Harbor Bathymetric Surveys: The volume of sediment deposited inside the harbor increases rapidly between March and July. 

Sensitivity of Sediment Transport Formulas to Input Variables

I proposed the use of a methodology to assess input-variable sensitivity for sediment transport formulas, namely, the Mean Value First Order Second Moment Method (MVFOSM). I applied it to two bedload transport equations showing that it may be used to rank all input variables in terms of how their specific variance affects the overall variance of the sediment transport estimation. The method proposed can be easily extended to any other sediment transport formulas. 

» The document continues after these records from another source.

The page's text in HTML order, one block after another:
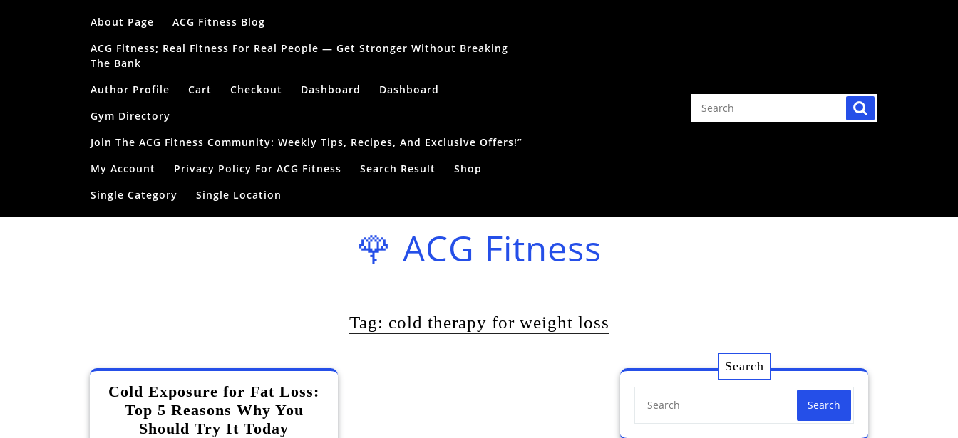
About Page
ACG Fitness Blog
ACG Fitness; Real Fitness For Real People — Get Stronger Without Breaking
The Bank
Author Profile
Cart Checkout Dashboard
Dashboard
Gym Directory
Join The ACG Fitness Community: Weekly Tips, Recipes, And Exclusive Offers!”
My Account
Privacy Policy For ACG Fitness Search Result
Shop
Single Category
Single Location
🌹 ACG Fitness
Tag: cold therapy for weight loss
Cold Exposure for Fat Loss:
Top 5 Reasons Why You
Should Try It Today
Search
Search
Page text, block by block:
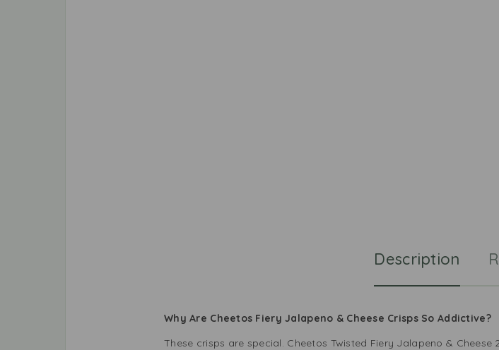
Description
Why Are Cheetos Fiery Jalapeno & Cheese Crisps So Addictive?
These crisps are special. Cheetos Twisted Fiery Jalapeno &
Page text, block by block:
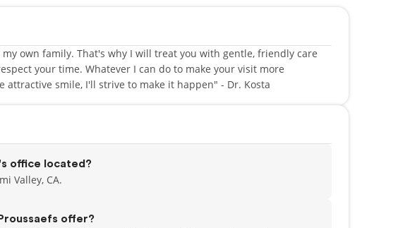
own family. That's why I will treat you with gentle, friendly care
your time. Whatever I can do to make your visit more
attractive smile, I'll strive to make it happen" - Dr. Kosta
office located?
Valley, CA.
offer?
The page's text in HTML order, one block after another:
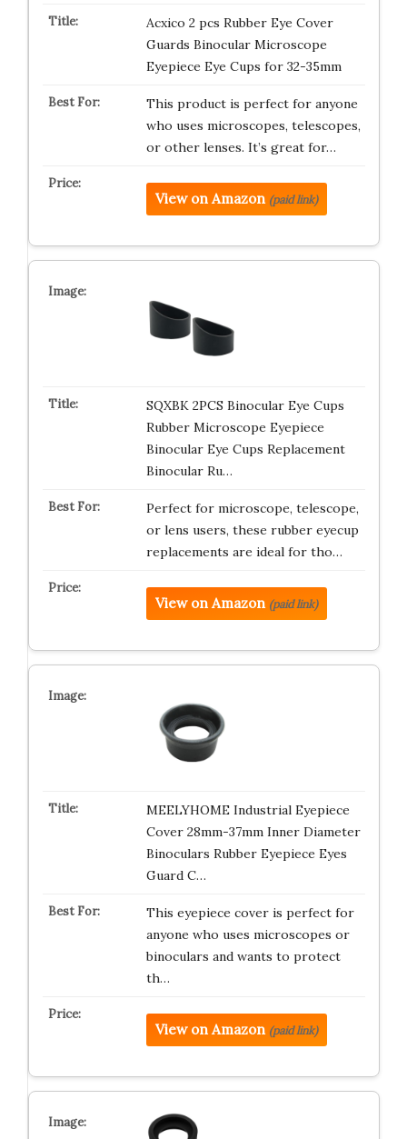
Acxico 2 pcs Rubber Eye Cover
Guards Binocular Microscope
Eyepiece Eye Cups for 32-35mm
This product is perfect for anyone
who uses microscopes, telescopes,
or other lenses. It’s great for…
View on Amazon (paid link)
SQXBK 2PCS Binocular Eye Cups
Rubber Microscope Eyepiece
Binocular Eye Cups Replacement
Binocular Ru…
Perfect for microscope, telescope,
or lens users, these rubber eyecup
replacements are ideal for tho…
View on Amazon (paid link)
MEELYHOME Industrial Eyepiece
Cover 28mm-37mm Inner Diameter
Binoculars Rubber Eyepiece Eyes
Guard C…
This eyepiece cover is perfect for
anyone who uses microscopes or
binoculars and wants to protect
th…
View on Amazon (paid link)
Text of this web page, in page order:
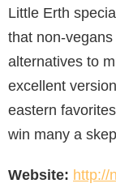
Little Erth
that non-
alternatives to
excellent
eastern
win many a
Website: http://
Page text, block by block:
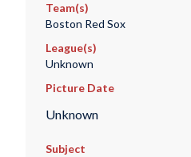
Team(s)
Boston Red Sox
League(s)
Unknown
Picture Date
Unknown
Subject

In sites where data are readily available, the results would allow quantifying the effect that the variance associated with each input variable has on the variance of the sediment transport estimates. In sites where data are scarce or nonexistent, the results obtained may be used to:

1. Determine what variables would have the largest impact when estimating sediment loads in the absence of field observations. 

2. Design field campaigns to specifically measure those variables for which a given transport formula is most sensitive. 

This study was published in Water Resources Research: Fernández and Garcia (2017) 


MVFOSM Example: Sensitivity of Recking (2013) equation to variance in grain size and slope. For the same coefficient of variation in both variables, slope contributes less than 40% to the overall variance of the result.  

Cyclic Steps Due to Pulsed Turbidity Currents

I conducted research with Japanese visitors and colleagues from the University of Illinois looking at the morphologies of cyclic steps formed by pulsed turbidity currents. The goal of the experiment was to understand how the duration of the pulses affects the characteristics of the cyclic steps and the deposits. 

Researchers involved:

Kazunori Fujita, Isamu Mori, Miwa Yokokawa (Osaka Institute of Technology); Roberto Fernández, Matt Czapiga, John Berens, Jeffrey Kwang, Kensuke Naito, Gary Parker(Univ. of Illinois); Norihiro Izumi (Hokkaido Univ.); Hajime Naruse (Kyoto Univ.)

Cyclic Steps: Top panel shows turbidity current over deposit created after 20 pulses. The run shown had turbidity current pulses of 20 seconds. Bottom panel shows deposit after 40 pulses. Velocities were measured with ADVs and grain size distributions of the material analyzed with a Mastersizer.